Search code examples
rfile-ioforeachmat-file

Problems reading MATLAB .mat files with a foreach loop in R


I have over a thousand matlab files that I want to read into R. I use the R.matlab package to read them and I would like to parallel the operation.

However, once I call the loop (I am generating a single data set from all the .mat files) I get an error:

Error in { : task 1 failed - "not possible to encounter function "readMat""

(I translated the part of the error between "", since my R is not in english)

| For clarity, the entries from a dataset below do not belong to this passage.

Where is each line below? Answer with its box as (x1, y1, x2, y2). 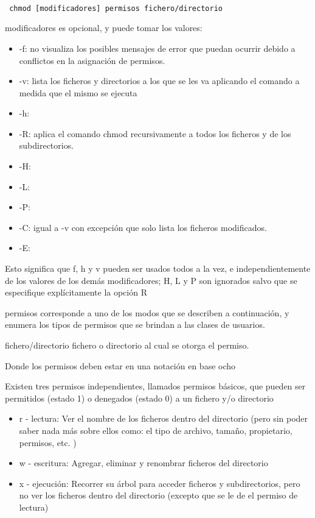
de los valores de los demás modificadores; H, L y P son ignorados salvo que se (5, 274, 297, 286)
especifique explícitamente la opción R (5, 286, 147, 299)
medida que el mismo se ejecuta (19, 86, 137, 99)
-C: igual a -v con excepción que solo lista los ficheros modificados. (19, 221, 267, 233)
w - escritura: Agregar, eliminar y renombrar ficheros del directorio (19, 456, 268, 469)
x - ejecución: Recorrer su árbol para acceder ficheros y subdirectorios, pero (19, 477, 300, 489)
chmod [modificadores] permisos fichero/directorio (9, 4, 223, 13)
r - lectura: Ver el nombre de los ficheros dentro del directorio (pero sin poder (19, 412, 308, 425)

without the foreach command, everything goes fine, but it takes too long. Here is the code

library(R.matlab)
library(plyr)
library(foreach)
library(doParallel)

a = list.files()
data <- readMat(a[1])

for(j in 2:length(a))  {

  data1 <- readMat(a[j])

  if (is.null(data1)==FALSE) {
      data <- rbind.fill(data,data1)
  }}
  print(j)
}

with the foreach command I get the above error. Here is the code:

    library(R.matlab)
    library(plyr)
    library(foreach)
    library(doParallel)


cl<-makeCluster(8)
registerDoParallel(cl)

    a = list.files()
    data <- readMat(a[1])

    foreach(j = 2:length(a)) %dopar% {

      data1 <- readMat(a[j])

      if (is.null(data1)==FALSE) {
          data <- rbind.fill(data,data1)
      }}
      print(j)
    }

Does it mean foreach and readMat should not be used together?


Solution

  • Just if anyone is wondering, I forgot to export R.matlab to each cluster node. Just needed to add .packages argument inside the foreach call

    library(R.matlab)
    library(plyr)
    library(foreach)
    library(doParallel)
    
    
    cl<-makeCluster(8)
    registerDoParallel(cl)
    
    a    <- list.files()
    data <- readMat(a[1])
    
    foreach(j = 2:length(a), .packages = c("plyr", "doParallel",
                                           "R.matlab")) %dopar% {
    
      data1 <- readMat(a[j])
    
      if (!is.null(data1)) {
          data <- rbind.fill(data,data1)
      }
    
    }